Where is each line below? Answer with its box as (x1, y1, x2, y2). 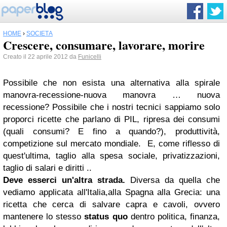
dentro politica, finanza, (127, 212, 220, 221)
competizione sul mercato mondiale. (3, 139, 144, 148)
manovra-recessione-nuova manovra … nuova (3, 90, 220, 100)
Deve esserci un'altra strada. (3, 175, 125, 185)
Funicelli (78, 53, 101, 60)
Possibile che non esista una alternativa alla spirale (3, 78, 220, 88)
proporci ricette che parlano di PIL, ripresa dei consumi (3, 115, 220, 124)
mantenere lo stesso (3, 212, 85, 221)
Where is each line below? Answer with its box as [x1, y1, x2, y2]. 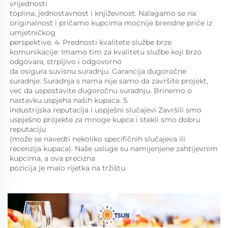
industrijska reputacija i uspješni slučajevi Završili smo [10, 105, 202, 115]
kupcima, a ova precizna [10, 154, 97, 163]
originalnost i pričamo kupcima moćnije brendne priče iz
+ + +
## What to produce
Make an exact copy of the lines above, beginning with the line with "Funicelli (78, 53, 101, 60)" and ending with the line with "industrijska reputacija i", and keep the pictures out of it.

## Result
Funicelli (78, 53, 101, 60)
Possibile che non esista una alternativa alla spirale (3, 78, 220, 88)
proporci ricette che parlano di PIL, ripresa dei consumi (3, 115, 220, 124)
mantenere lo stesso (3, 212, 85, 221)
Where is each line below? Answer with its box as [x1, y1, x2, y2]. 
industrijska reputacija i uspješni slučajevi Završili smo [10, 105, 202, 115]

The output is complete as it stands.